1. Finally, flight: From myths of flying to Alexander's
tactics, man carrying kites, and De Vinci’s suggestions, simple balloons,
people dreamed of flying. In the late 1800s several people experimented,
compared notes, and published books, including Penaud, Horatio Phillips,
Otto Lilienthal, and Octave Chanute.
The Wright Brothers studied many writings and scientifically experimented
to develop controlled, powered flight of heavier-than-air craft. The Wrights
evolved their craft. How aircraft can fly and
be controlled.
2. From Skimming to Flying: Aircraft at first flew close
to the ground as pilots learned the tricks of temperamental machines,
while designers like Glenn Curtiss developed easier to handle craft,
so pilots flew higher and further. Blériot
won the race to cross the English channel. Many experimented with acrobatics.
The Séguins invented and manufactured
the rotary engine. A week long air show in France in 1909 showed amazing
progress, but Glenn Curtiss was the only American to win. Designers like
Tommy Sopwith developed new craft as the
French and British pioneered new aircraft designs. U.S. fliers used European
craft in World War I, after training in the American Curtiss Jenny.
Sikorsky's 4-engine plane was the first of
several large aircraft that flew in World War I.
3. Individuals soar: World War I produced innovation
of aircraft and many skilled pilots, but after the war many jobless. From 1919 to the mid-30s
pilots developed barnstorming, sky writing, crop dusting, flying
much faster in air races. They flew further to
explore both poles from the air, crossing the Atlantic,
and circling the world. The Vickers Vimy was
favored for distance flight. Many men and women starred. European governments
quickly supported scheduled air mail and passenger flights, so built navigation
aids. Airlines flew across Europe and to Java, Africa, South America.

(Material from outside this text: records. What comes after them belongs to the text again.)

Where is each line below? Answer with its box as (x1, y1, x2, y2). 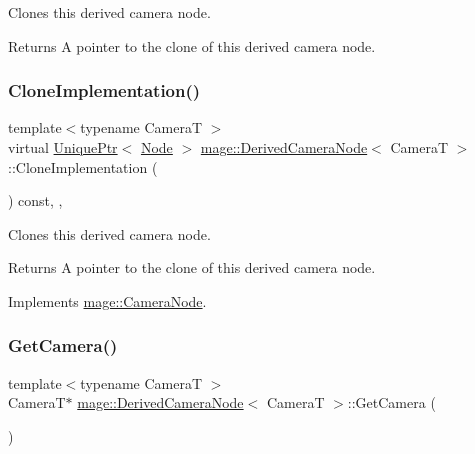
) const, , (8, 190, 63, 211)
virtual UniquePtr (8, 137, 118, 157)
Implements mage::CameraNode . (8, 290, 207, 311)

Later the U. S. Government helped air mail and built navigation
aids for foul weather and at night. Instrument flying was pioneered by
Sperry and Doolittle.
4. On schedule: Americans began to compete with the all
metal Ford Trimotor, craft from Boeing and Lockheed, then Douglas DC-3.

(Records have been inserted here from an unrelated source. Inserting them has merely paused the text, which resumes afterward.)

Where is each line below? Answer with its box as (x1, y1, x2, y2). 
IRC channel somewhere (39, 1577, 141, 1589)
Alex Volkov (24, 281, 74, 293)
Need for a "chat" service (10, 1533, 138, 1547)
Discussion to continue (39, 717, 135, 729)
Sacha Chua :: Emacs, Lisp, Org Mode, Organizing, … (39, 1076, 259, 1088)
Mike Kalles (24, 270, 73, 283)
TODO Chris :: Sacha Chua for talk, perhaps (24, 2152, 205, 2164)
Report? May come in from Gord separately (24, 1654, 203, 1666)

Airlines grew as more people flew, general aviation began with Piper and
others. Major breakthroughs resulted from 100 octane fuel pioneered by
Doolittle that led to more powerful engines. Aircraft began having one
wing instead of two, were all-metal with internal strength, retracting
gear, and thus much faster. The Stratoliner and Constellation
with pressurized cabins flew above most storms.
5. World War II: Again war was the impetus for major
improvements in aircraft and pilots, such as the creative innovation in
the design of the Spitfire, Corsair, Lightning, and Mustang. Several major
air battles caused tactical innovation. For strategic bombing the slower
big bombers needed "little friends" as escorts vs. the fast Mossie.

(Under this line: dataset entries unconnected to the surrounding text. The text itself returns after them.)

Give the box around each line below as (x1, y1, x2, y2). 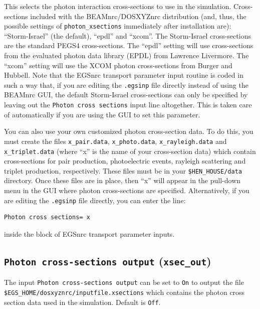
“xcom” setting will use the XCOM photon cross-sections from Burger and (4, 60, 232, 70)
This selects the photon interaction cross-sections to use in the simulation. (4, 1, 231, 11)
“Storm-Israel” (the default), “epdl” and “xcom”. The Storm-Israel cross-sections (4, 30, 251, 41)
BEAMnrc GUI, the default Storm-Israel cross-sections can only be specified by (4, 89, 248, 100)
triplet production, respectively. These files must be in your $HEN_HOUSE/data (4, 165, 242, 176)
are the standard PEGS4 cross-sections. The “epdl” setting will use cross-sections (4, 40, 253, 51)
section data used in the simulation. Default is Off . (4, 296, 161, 307)
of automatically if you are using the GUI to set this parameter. (4, 109, 200, 119)

What were effects of strategic bombing? Pilots were scared by early brushes
with the sound barrier. Transports were critical. Pilots are more important
than aircraft: the “Thach weave”, Black Cats, Yeager and
Jabara were examples.
6. Safer and faster: The Berlin airlift saved the population
of Berlin and the Cold War while jet engines developed. Breaking the sound
barrier killed pilots, resulting in the slow process that Yeager and crew used to go supersonic. New radio navigation was developed. Solving why the first jetliner, the Comet,
disintegrated at altitude caused changes in construction that yielded safer aircraft so
that airlines and air freight carriers become dependable, safer, and faster.
7. The future: New problems are larger transports, terrorism fears and
safety, unmanned aircraft. Space flight went to the moon and built an international
space station, private space travel, paper
airplanes, and who knows what is next.